天天看點

Managing Statistics part1

Managing Statistics

Understanding Statistics

Optimizer statistics are a collection of data that describe more details about the database and the objects in the database.These statistics are used by the query optimizer to choose the best excution plan for each SQL statement.Optimizer statistics include following:

*Table statistics

-Number of rows

-Number of blocks

-Average row length

*Column statistics

-Number of distinct values(NDV)in column

-Number of nulls in column

-Data distribution(histogram)資料分布直方圖

-Extended statistics

*Index statistics

-Number of leaf blocks

-Levels

-Clustering factor

*System statistics(相對其他比較容易變化)

-I/O performance and utilization

-CPU performance and utilization

When statistics are updated for a database object,Oracle invalidates(使無效) any currently parsed(已解析) SQL statements that access the object.The next time such a statement executes,the statement is re-parsed and the optimizer automatically chooses a new execution plan based on the new statistics.Distributed statements accessing objects with new statistics on remote database are not invalidated.The new statistics take effect the next time the SQL statement is parsed.

Managing Statistics

Use the dbms_stats package:

gather_table_stats收集某個表的統計資訊

gather_index_stats

gather_schema_stats

gather_database_stats

gather_stale_stats收集不新鮮的統計資訊

實驗一:收集表的統計資訊

1.建立一個表t,插入幾條記錄

2.desc dba_tables

3.select num_rows,blocks from dba_tables owner='HR' and tablename='T';發現沒有顯示統計資訊,因為剛建立完這個表,還沒收集統計資訊。

4.exec dbms_stats.gather_table_stats('HR','T');收集統計資訊

5.再執行第三步,就有統計資訊放在dba_tables這個資料字典裡了。

When to Gather Statistics

When gathering statistics manually,you not only need to determine how to gather statistics,but also when and how often to gather new statistics.

手動收集資訊,需要自己決定何時收集,怎麼收集等資訊。

For an appliation in which tables are being incrementally modified,you may only need to gather new statistics every week or every month.The simplest way to gather statistics in these enviroment is to use a script or job scheduling tool to regularly run the GATHER_SCHEMA_STATS and GATHER_DATABASE_STATS procedures.The frequency of collection intervals should balance the task of providing accurate statistics for the optimizer against the processing overhead incurred by the statistics collection process.

對于增量的修改,例如對一個幾萬行的資料,有幾十行的增加,你隻需要定期用一個腳本或者過程收集新的統計資訊,太頻繁執行雖然會帶來最新的統計資訊,但是也會有一定的額外負載,需要權衡這個收集的頻率。
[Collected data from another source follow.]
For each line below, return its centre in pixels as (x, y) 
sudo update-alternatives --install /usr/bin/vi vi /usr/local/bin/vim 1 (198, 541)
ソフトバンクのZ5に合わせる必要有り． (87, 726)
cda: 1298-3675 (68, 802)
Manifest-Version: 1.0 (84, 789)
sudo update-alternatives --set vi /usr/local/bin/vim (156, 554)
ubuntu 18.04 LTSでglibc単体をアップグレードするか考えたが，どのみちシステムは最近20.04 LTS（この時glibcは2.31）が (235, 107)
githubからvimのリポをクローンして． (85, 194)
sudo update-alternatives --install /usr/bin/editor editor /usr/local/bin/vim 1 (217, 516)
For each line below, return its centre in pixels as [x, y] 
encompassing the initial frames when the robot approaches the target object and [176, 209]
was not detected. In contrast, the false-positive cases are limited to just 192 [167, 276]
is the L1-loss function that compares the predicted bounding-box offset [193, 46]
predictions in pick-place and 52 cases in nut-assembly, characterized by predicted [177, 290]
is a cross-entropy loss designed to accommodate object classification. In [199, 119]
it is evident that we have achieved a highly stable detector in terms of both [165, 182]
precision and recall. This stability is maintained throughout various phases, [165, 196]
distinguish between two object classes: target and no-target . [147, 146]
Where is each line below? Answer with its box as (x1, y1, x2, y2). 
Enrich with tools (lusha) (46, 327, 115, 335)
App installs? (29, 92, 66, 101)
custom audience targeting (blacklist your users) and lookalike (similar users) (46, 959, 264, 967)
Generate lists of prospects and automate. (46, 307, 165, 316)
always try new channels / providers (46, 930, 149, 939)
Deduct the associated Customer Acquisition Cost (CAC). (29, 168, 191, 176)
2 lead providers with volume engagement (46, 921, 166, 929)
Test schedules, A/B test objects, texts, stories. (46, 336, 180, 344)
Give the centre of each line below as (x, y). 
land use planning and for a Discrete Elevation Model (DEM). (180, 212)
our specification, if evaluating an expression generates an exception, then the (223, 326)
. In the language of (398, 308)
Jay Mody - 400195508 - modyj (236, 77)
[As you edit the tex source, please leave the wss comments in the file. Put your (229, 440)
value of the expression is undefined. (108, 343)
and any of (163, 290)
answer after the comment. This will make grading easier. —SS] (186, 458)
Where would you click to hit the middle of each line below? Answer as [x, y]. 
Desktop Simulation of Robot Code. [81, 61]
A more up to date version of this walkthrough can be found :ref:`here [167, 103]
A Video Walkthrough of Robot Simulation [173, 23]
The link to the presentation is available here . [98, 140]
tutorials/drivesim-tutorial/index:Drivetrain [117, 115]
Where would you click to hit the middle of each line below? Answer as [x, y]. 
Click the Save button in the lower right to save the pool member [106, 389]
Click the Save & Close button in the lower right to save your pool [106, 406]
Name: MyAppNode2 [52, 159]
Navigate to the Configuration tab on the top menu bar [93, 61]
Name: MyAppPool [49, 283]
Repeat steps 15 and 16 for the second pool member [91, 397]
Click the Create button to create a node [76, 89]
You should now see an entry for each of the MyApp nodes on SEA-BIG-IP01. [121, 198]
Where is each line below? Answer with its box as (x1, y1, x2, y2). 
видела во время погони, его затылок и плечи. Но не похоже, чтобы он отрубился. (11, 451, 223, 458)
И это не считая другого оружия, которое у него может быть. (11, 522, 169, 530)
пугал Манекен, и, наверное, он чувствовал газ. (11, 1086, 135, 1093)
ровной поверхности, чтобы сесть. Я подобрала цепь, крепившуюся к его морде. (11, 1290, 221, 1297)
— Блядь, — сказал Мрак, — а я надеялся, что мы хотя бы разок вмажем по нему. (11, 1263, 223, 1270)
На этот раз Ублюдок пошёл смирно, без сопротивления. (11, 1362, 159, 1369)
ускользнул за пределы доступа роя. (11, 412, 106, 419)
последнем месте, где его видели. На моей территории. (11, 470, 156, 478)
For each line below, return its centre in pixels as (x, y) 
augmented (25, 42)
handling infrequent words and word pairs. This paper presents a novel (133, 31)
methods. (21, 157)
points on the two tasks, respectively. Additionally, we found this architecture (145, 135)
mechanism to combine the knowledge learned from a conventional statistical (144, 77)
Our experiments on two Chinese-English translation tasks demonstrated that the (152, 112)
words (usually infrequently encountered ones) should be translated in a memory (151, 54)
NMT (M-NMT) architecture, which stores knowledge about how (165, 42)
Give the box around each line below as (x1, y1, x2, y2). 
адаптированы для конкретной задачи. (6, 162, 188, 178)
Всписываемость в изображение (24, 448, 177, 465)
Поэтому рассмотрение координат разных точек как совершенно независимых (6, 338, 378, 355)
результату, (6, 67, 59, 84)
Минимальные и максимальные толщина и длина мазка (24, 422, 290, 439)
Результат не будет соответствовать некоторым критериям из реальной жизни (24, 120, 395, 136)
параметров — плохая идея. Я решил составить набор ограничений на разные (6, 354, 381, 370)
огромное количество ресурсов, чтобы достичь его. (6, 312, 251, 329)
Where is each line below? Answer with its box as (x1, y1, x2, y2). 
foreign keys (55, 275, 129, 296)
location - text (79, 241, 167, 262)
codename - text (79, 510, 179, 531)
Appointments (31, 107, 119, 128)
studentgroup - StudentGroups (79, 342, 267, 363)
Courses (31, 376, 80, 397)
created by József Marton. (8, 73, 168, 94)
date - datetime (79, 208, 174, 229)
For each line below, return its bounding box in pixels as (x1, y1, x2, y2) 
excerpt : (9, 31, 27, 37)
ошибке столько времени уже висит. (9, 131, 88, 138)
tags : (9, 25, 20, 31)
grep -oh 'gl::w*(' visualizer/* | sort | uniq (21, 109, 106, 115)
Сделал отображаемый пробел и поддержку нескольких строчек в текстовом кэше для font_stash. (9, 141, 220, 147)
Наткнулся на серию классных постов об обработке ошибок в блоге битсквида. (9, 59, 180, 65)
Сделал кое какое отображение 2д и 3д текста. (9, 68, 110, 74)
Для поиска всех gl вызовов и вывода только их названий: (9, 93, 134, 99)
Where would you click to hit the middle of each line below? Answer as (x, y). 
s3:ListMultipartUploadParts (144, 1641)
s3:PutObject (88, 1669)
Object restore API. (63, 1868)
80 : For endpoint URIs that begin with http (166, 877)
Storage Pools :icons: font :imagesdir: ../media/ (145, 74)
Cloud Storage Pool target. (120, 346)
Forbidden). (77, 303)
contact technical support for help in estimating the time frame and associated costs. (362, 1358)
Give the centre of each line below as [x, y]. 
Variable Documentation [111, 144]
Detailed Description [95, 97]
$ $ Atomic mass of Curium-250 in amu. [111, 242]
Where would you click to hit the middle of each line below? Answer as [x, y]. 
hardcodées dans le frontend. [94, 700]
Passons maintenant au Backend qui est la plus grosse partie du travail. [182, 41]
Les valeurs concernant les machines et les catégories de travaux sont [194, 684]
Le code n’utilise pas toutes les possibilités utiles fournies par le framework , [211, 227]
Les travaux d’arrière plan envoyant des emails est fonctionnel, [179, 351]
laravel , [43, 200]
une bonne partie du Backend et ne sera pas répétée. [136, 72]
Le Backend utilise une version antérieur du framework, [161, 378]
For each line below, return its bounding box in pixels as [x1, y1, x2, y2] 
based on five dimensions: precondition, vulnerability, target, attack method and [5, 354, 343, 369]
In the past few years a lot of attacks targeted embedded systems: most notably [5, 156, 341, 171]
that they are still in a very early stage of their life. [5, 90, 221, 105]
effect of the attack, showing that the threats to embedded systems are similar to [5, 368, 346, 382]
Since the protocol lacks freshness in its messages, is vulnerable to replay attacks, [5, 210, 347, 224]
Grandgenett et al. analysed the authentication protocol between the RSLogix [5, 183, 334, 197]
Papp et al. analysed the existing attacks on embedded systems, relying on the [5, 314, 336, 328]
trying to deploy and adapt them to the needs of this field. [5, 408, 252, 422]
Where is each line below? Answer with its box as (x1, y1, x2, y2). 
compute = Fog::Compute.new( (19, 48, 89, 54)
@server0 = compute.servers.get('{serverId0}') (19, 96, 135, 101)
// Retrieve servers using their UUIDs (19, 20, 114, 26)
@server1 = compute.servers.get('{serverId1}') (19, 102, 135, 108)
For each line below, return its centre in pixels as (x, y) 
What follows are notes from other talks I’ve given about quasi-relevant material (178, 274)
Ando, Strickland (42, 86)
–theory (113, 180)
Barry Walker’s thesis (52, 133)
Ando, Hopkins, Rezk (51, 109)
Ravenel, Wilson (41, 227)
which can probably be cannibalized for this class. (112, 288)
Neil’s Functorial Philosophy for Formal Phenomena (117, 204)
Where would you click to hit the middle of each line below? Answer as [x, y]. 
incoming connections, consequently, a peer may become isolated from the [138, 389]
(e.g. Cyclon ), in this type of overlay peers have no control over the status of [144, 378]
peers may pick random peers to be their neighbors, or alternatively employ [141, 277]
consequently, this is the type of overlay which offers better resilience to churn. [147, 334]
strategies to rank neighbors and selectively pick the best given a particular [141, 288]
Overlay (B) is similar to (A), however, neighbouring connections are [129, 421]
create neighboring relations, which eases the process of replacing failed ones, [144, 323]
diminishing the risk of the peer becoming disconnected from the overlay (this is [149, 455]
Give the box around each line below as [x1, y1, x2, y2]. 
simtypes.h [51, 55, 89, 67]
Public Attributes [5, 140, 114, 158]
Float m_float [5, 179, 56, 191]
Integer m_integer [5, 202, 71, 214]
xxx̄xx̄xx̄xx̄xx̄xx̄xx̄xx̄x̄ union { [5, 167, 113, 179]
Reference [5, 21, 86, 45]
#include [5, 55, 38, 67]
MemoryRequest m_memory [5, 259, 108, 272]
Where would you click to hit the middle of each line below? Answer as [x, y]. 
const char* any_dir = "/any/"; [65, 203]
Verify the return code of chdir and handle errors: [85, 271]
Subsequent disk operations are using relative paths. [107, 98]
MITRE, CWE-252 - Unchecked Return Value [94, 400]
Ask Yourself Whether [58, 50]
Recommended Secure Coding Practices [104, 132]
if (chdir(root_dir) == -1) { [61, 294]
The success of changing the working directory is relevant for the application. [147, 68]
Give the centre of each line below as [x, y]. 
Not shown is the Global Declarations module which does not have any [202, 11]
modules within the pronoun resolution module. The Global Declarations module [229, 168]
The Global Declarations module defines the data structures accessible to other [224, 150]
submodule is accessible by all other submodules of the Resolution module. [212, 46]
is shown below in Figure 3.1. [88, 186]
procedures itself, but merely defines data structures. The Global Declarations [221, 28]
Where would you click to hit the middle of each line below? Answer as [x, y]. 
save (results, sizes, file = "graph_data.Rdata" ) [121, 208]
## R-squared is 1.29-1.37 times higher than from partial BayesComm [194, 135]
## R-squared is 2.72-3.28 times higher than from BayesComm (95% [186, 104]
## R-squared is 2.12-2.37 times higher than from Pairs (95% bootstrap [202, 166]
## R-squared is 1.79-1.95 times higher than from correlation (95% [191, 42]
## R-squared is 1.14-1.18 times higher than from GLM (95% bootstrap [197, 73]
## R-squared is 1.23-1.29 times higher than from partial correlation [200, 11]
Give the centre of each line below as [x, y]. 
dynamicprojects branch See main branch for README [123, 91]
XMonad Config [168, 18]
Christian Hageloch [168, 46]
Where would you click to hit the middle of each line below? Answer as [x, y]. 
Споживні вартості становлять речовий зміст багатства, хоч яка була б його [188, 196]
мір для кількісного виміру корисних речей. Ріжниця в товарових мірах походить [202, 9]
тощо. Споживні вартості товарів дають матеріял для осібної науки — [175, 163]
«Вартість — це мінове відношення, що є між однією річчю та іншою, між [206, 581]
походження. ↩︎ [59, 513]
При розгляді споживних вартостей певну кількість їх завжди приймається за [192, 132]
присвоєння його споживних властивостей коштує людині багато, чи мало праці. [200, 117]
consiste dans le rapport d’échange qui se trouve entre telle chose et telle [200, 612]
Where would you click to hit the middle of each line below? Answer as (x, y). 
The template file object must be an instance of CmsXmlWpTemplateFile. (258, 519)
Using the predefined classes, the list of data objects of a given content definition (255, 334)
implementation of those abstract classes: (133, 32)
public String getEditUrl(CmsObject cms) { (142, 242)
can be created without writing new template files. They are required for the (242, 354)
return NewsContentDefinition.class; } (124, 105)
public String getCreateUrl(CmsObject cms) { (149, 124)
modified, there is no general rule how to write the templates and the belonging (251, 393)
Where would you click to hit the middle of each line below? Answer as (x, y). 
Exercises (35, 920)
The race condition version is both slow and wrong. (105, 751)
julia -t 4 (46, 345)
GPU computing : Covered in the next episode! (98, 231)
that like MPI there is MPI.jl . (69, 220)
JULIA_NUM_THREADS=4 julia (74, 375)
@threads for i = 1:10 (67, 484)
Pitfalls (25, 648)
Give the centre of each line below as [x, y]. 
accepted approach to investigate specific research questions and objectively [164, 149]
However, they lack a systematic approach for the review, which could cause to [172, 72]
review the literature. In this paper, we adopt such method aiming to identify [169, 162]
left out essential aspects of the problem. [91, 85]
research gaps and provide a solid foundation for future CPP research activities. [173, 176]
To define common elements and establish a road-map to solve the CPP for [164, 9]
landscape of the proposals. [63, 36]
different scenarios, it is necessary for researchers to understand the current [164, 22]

For tables which are being substantially modified in batch operations,such as with bulk loads,statistics should be gathered on those tables as part of the batch operation.The DBMS_STATS procedure should be called as soon as the load operation completes.

對于大規模的資料修改,例如批量導入,那在每次這種大批量操作後都應該收集一次統計資訊。

For partitioned tables,there are often cases in which only a single partition is modified.In those cases,statistics can be gathered only on those partitions rather than gathering statistics for the entire table.Howerver,gathering global statistics for the partitioned table may still be necessary.

對于分區表,有時候隻需要收集改動了的那個分區的統計資訊,而不用所有分區都去收集。有時候表的全局的統計資訊也是很重要的。